Of the entries below, restate word for word only the section that runs from the line with "input. This one-pager" to the line with "standards create value", counting both ends.

[Collected data]
####
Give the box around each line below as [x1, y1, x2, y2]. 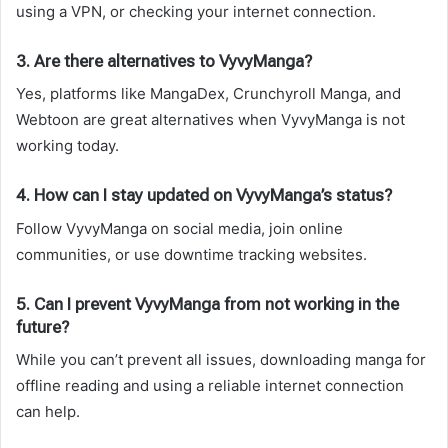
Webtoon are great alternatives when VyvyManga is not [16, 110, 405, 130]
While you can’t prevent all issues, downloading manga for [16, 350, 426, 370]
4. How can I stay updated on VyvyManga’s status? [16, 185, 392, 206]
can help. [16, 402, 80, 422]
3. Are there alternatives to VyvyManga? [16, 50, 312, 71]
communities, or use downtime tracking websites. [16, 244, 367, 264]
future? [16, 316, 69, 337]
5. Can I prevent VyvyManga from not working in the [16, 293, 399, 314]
####
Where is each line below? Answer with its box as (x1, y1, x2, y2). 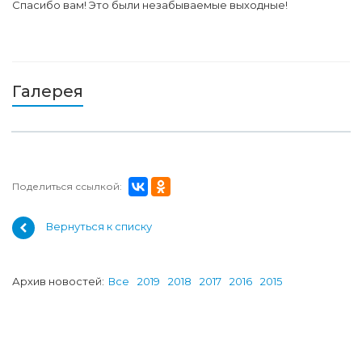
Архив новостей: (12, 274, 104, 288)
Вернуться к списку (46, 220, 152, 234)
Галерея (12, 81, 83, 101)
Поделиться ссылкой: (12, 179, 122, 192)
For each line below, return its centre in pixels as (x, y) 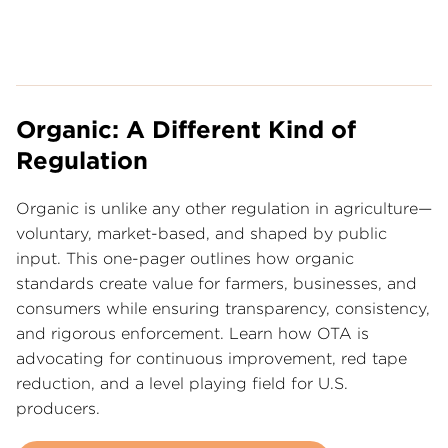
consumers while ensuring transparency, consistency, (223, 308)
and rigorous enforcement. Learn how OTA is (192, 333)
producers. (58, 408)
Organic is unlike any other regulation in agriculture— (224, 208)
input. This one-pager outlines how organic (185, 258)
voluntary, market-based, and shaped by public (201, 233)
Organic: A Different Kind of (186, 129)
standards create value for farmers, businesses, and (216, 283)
####
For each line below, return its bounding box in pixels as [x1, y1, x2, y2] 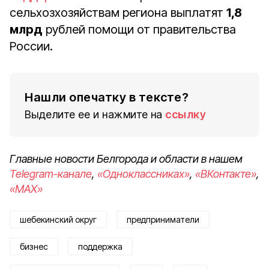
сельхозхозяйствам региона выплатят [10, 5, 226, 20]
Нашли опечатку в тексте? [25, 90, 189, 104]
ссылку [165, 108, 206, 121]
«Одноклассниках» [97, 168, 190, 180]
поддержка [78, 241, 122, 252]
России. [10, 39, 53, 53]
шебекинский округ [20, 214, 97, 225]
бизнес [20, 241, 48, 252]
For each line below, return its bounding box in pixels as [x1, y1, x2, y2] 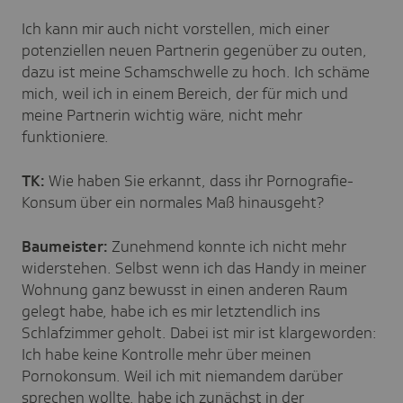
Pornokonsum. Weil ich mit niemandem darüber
####
Answer section.
input. This one-pager outlines how organic (185, 258)
voluntary, market-based, and shaped by public (201, 233)
Organic: A Different Kind of (186, 129)
standards create value for farmers, businesses, and (216, 283)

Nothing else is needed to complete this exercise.